Calculation of the change impact

Take nominal-the-best parameter as an example, its quality loss function is:

$$ L = k(x_{1} - x_{0} )^{2} $$

(6)

where L is the quality loss, x ₁ is the current value, x ₀ is the nominal value, k is the proportional constant. Then, the change impact of x is:

$$ \begin{aligned} {\text{CI(x)}} & = k(x_{\text{cur}} - x_{\text{ideal}} )^{2} - k(x_{\text{cur}} + \Updelta x - x_{\text{ideal}} )^{2} \\ & = - k\Updelta x^{2} - 2k\Updelta x(x_{\text{cur}} - x_{\text{ideal}} ) \\ \end{aligned} $$

(7)

CI(x) being plus means the change impact is positive and CI(x) being minus means the change impact is negative.

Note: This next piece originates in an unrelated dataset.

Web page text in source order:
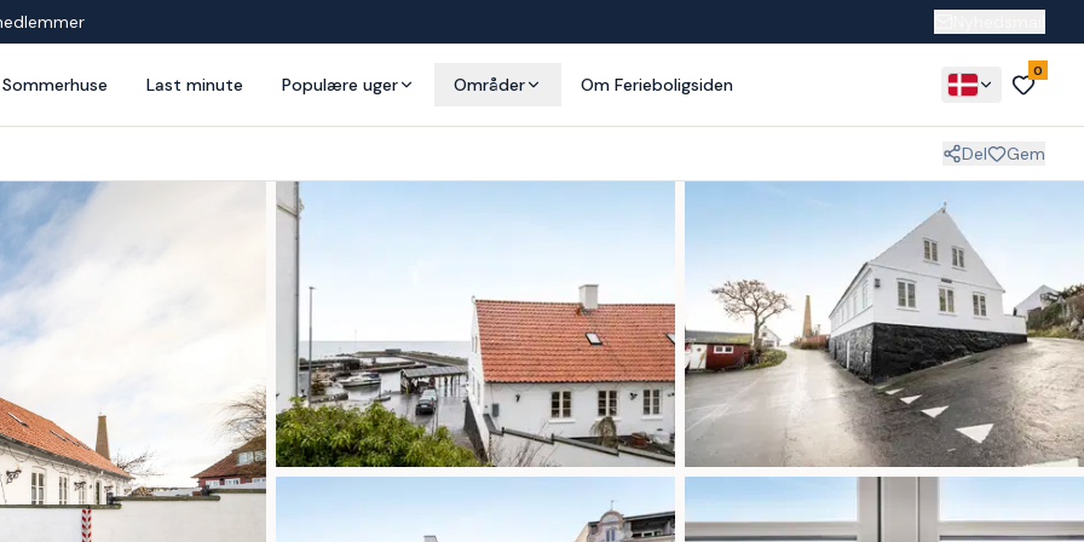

Hence, the target parameter can be expressed as p = (V _ideal, V _cur, k), where V _ideal is the ideal value of the parameter, V _cur is the current value of the parameter. The monetary unit of change impact can be ignored as it does not affect the comparison of the change impact.

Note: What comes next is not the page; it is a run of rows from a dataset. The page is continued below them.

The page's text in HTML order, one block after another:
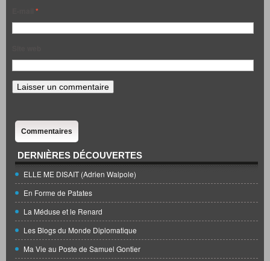
*
Commentaires
DERNIÈRES DÉCOUVERTES
ELLE ME DISAIT (Adrien Walpole)
En Forme de Patates
La Méduse et le Renard
Les Blogs du Monde Diplomatique
Ma Vie au Poste de Samuel Gontier
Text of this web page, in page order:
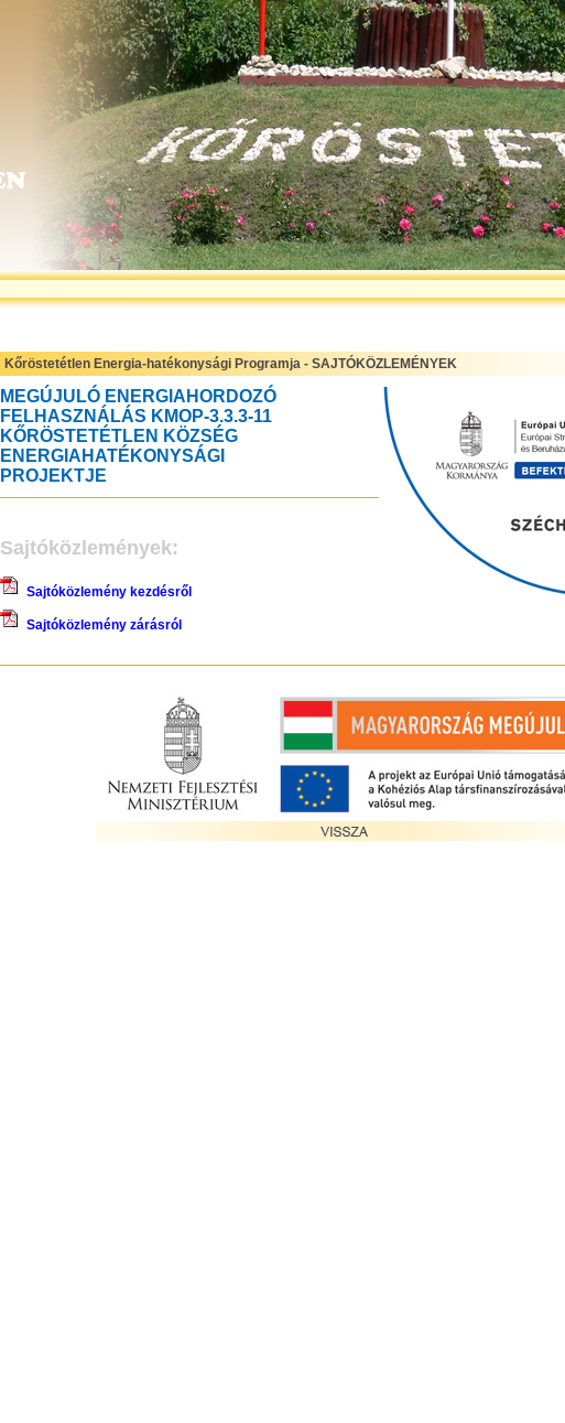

4.3 Searching of influence diffusion paths

The concept is to execute recursive searches in terms of influence domain of a parameter until the target parameters are influenced, and the steps are shown in Fig. 21. When a direct parameter is changed and its change exceeds its restriction scope, the change is infeasible and should be rejected. Through the recursive analysis, designers can get the influence diffusion path and the variation quantity of target parameters.

Fig. 21

Searching of influence diffusion paths

4.4 Searching of change routing paths

Figure 22 illustrates the procedure of searching change routing paths. The designer should identify feasible routing branches of the target parameter and judge whether the mitigation volume is enough for the change. If the mitigation volume is not enough, it means the change to the target parameter is infeasible; otherwise, the designer can choose a branch set as the routing solution in terms of the branch selection strategy.

Fig. 22

Searching of change routing paths

4.4.1 Feasible routing branches

A feasible routing branch has the following attributes.

1. 1.

   Feasible mitigation quantity

A change to a direct parameter is forbidden to exceed its restriction scope. Hence, the variation quantity of a target parameter, which can be realized by the change to the direct parameters, is a limited quantity, which is called the feasible mitigation quantity.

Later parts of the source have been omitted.